- _Work task_:
Reproduce verbatim the lines of the material below, starting at the line with "Where would you" and ending at the line with "since the ExceptionThrown", both inclusive; skip the rest.

--------------------------------------------------

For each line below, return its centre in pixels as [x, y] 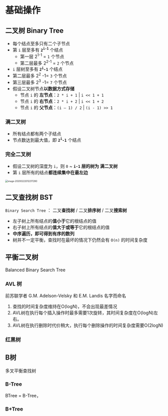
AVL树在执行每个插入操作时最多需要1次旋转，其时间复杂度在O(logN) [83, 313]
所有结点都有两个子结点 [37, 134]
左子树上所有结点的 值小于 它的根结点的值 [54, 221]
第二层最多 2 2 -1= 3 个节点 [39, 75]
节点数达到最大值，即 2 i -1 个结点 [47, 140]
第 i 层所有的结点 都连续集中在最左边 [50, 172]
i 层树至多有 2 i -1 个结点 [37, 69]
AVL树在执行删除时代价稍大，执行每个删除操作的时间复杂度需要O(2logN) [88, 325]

--------------------------------------------------

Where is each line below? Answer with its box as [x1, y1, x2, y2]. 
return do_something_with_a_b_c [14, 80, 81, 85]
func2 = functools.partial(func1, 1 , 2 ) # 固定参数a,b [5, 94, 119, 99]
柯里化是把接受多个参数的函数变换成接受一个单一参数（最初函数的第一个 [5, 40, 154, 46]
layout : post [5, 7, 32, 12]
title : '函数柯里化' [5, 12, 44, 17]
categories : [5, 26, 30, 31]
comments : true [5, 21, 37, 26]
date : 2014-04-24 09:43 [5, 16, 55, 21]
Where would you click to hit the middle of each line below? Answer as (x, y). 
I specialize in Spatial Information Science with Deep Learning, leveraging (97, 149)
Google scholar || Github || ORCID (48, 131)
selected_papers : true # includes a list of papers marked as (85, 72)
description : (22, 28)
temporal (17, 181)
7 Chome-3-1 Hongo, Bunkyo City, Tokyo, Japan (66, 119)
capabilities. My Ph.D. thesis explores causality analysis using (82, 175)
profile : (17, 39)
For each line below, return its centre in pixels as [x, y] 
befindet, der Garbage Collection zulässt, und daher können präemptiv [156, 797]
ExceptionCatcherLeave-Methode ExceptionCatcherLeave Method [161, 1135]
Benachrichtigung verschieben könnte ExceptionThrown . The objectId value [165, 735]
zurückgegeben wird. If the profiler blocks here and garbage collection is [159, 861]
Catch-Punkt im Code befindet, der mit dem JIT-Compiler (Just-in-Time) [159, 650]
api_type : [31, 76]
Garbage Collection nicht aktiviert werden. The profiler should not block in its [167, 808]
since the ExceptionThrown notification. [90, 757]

--------------------------------------------------

- _Task answer_:
Where would you click to hit the middle of each line below? Answer as (x, y). 
I specialize in Spatial Information Science with Deep Learning, leveraging (97, 149)
Google scholar || Github || ORCID (48, 131)
selected_papers : true # includes a list of papers marked as (85, 72)
description : (22, 28)
temporal (17, 181)
7 Chome-3-1 Hongo, Bunkyo City, Tokyo, Japan (66, 119)
capabilities. My Ph.D. thesis explores causality analysis using (82, 175)
profile : (17, 39)
For each line below, return its centre in pixels as [x, y] 
befindet, der Garbage Collection zulässt, und daher können präemptiv [156, 797]
ExceptionCatcherLeave-Methode ExceptionCatcherLeave Method [161, 1135]
Benachrichtigung verschieben könnte ExceptionThrown . The objectId value [165, 735]
zurückgegeben wird. If the profiler blocks here and garbage collection is [159, 861]
Catch-Punkt im Code befindet, der mit dem JIT-Compiler (Just-in-Time) [159, 650]
api_type : [31, 76]
Garbage Collection nicht aktiviert werden. The profiler should not block in its [167, 808]
since the ExceptionThrown notification. [90, 757]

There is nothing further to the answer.